Task details
Every entry must be transcribed exactly. Pictures are not part of the copy.
*** Provided records ***
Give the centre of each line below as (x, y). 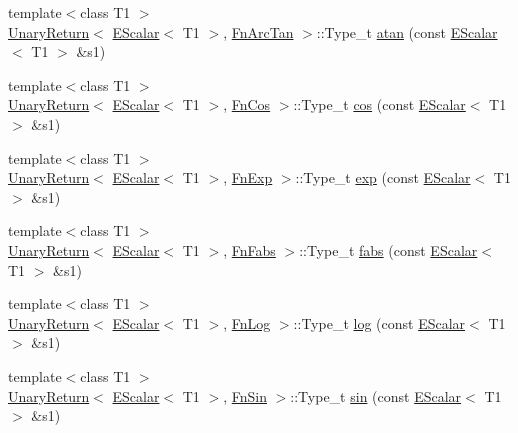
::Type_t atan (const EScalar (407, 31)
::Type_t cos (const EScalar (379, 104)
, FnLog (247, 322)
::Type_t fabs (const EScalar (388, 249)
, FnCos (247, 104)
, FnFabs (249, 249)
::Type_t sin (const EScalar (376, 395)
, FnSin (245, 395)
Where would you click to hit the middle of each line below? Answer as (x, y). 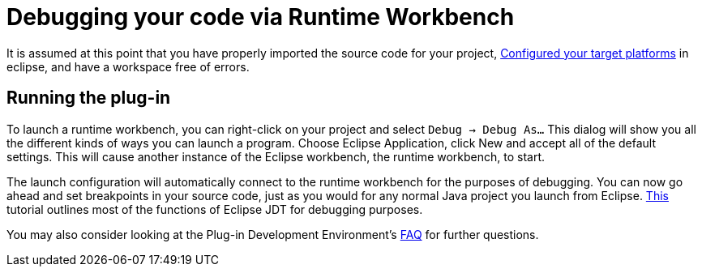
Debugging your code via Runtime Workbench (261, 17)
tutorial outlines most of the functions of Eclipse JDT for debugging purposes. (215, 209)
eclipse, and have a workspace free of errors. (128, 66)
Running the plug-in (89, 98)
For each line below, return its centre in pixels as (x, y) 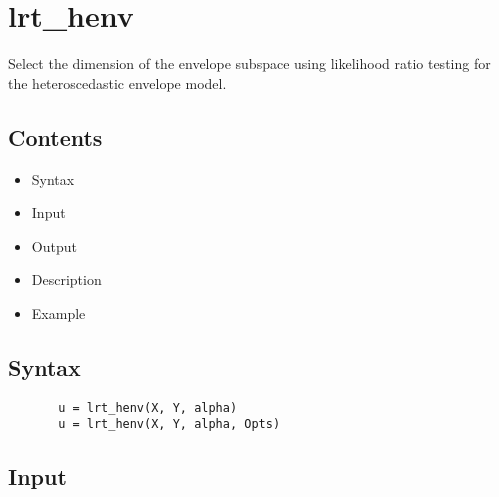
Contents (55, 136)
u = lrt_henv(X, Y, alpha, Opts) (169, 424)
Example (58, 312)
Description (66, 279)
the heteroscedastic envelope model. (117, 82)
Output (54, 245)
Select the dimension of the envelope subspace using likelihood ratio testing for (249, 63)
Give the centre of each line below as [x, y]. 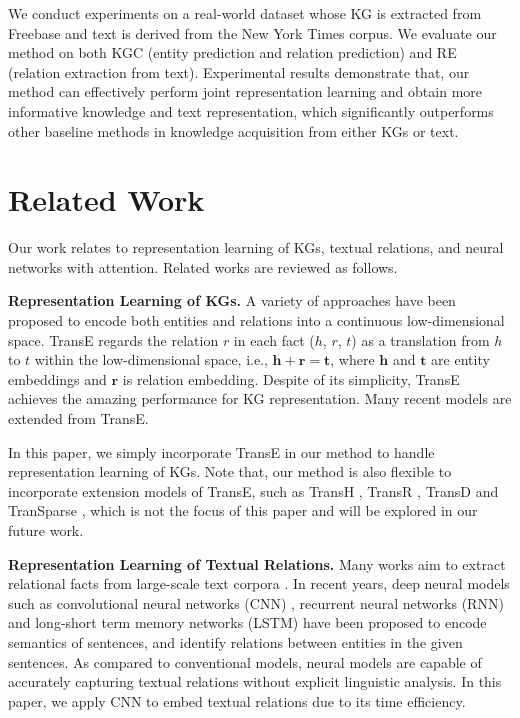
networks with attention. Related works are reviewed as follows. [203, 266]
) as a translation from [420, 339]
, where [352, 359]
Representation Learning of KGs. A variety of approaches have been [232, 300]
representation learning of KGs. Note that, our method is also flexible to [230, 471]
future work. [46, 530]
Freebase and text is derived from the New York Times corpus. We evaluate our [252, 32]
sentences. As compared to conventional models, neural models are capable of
*** End of Provided records ***
Result below
Give the centre of each line below as (x, y). 
::Type_t atan (const EScalar (407, 31)
::Type_t cos (const EScalar (379, 104)
, FnLog (247, 322)
::Type_t fabs (const EScalar (388, 249)
, FnCos (247, 104)
, FnFabs (249, 249)
::Type_t sin (const EScalar (376, 395)
, FnSin (245, 395)
Where would you click to hit the middle of each line below? Answer as (x, y). 
Debugging your code via Runtime Workbench (261, 17)
tutorial outlines most of the functions of Eclipse JDT for debugging purposes. (215, 209)
eclipse, and have a workspace free of errors. (128, 66)
Running the plug-in (89, 98)
For each line below, return its centre in pixels as (x, y) 
Contents (55, 136)
u = lrt_henv(X, Y, alpha, Opts) (169, 424)
Example (58, 312)
Description (66, 279)
the heteroscedastic envelope model. (117, 82)
Output (54, 245)
Select the dimension of the envelope subspace using likelihood ratio testing for (249, 63)
Give the centre of each line below as [x, y]. 
networks with attention. Related works are reviewed as follows. [203, 266]
) as a translation from [420, 339]
, where [352, 359]
Representation Learning of KGs. A variety of approaches have been [232, 300]
representation learning of KGs. Note that, our method is also flexible to [230, 471]
future work. [46, 530]
Freebase and text is derived from the New York Times corpus. We evaluate our [252, 32]
sentences. As compared to conventional models, neural models are capable of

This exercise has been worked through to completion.